En aplicación de estas normas, la jurisprudencia ha resuelto, entre otros puntos, que:

i) Es nula la cláusula del contrato de educación que permite el cobro y la retención completa de los aranceles en caso de retiro o desistimiento del estudiante con posterioridad al plazo previsto para ejercer el derecho de retracto66, pero antes de iniciarse la prestación de los servicios educacionales67.

ii) Son nulas las cláusulas del contrato de prestación de servicios que eximen de responsabilidad a la universidad y le permiten cobrar el 100% del arancel anual al alumno, aunque éste solo se encuentre realizando un curso pendiente para la titulación68.

iii) Es abusiva la cláusula que permite el cambio unilateral de las condiciones en que se ofrece el servicio (por “razones académicas” que no se especifican)69.

Otro ítem que acumula reclamos de los estudiantes es el relativo a la publicidad engañosa70. Así, se ha condenado la publicidad efectuada sobre el campo laboral de la carrera de perito forense, pues “indujo a error o engaño respecto de las características del bien o especial servicio ofrecido, en la especie, servicios educacionales respecto de una carrera profesional cuyo campo laboral es más limitado que lo publicitado”71.

El control sobre actos corporativos de las IES también puede darse —como se ha dicho— por vía del recurso de protección, en la medida en que un estudiante sufra, por un acto arbitrario o ilegal, una lesión, perturbación o amenaza de alguno de los derechos enumerados en el artículo 20 de la Constitución y sea necesaria la intervención (tutela) judicial urgente, para reestablecer el imperio del derecho.

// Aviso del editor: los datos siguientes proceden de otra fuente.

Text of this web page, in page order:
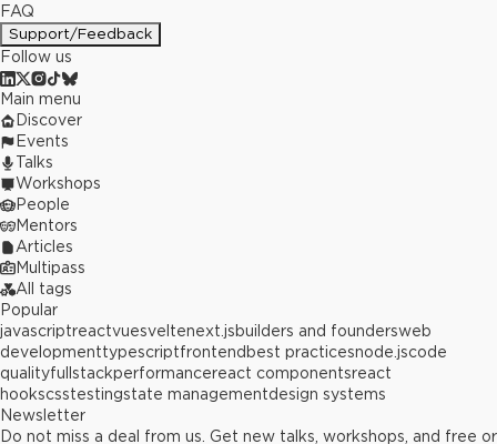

En esta sede se ha dicho que:

i) Es arbitraria la aplicación de una cláusula del contrato educacional que permite el cobro total del arancel anual en caso de retiro del estudiante, cuando el retiro se debió a una situación de fuerza mayor (no voluntaria) y que había sido conocida por la universidad, acogiendo la solicitud de suspensión del respectivo período académico72.

ii) Es arbitraria la negativa de las IES a entregar certificados, títulos o documentos por mora del alumno, no obstante que se encuentre establecida en los reglamentos internos o contratos de prestación de servicios, en cuanto constituye una forma de presión indebida a la luz de los principios generales del derecho y que, además, vulnera el derecho de propiedad de los estudiantes respecto de su calidad de tal o el derecho a la igualdad73. Otro fallo agrega que “la educación universitaria es el objetivo primordial del contrato de educación que celebra la universidad con cada alumno, siendo el pago de la matrícula y la colegiatura anual [solo] la contraprestación de ese servicio”74.

iii) La universidad, en uso de su autonomía, puede seleccionar a sus alumnos entre los postulantes que cumplan los requisitos exigidos. Así, cuando la postulación de una persona a una universidad, por vía especial, fuese rechazada fundándose en que su actividad laboral no está relacionada con el campo profesional de la carrera a la que intentaba ingresar, no hay un acto que se pueda calificar de arbitrario o ilegal de parte de la universidad75. Si un estudiante postuló a determinada carrera conforme al procedimiento y cumpliendo los requisitos establecidos previamente por la entidad, pero al concurrir a materializar la inscripción fue informado de que los cupos para la carrera se habían completado y que debería atenerse a los resultados de la lista de espera, el actuar de la universidad no transgrede los requisitos de transparencia y objetividad que la LEGE establece en cuanto al proceso de selección de alumnos76.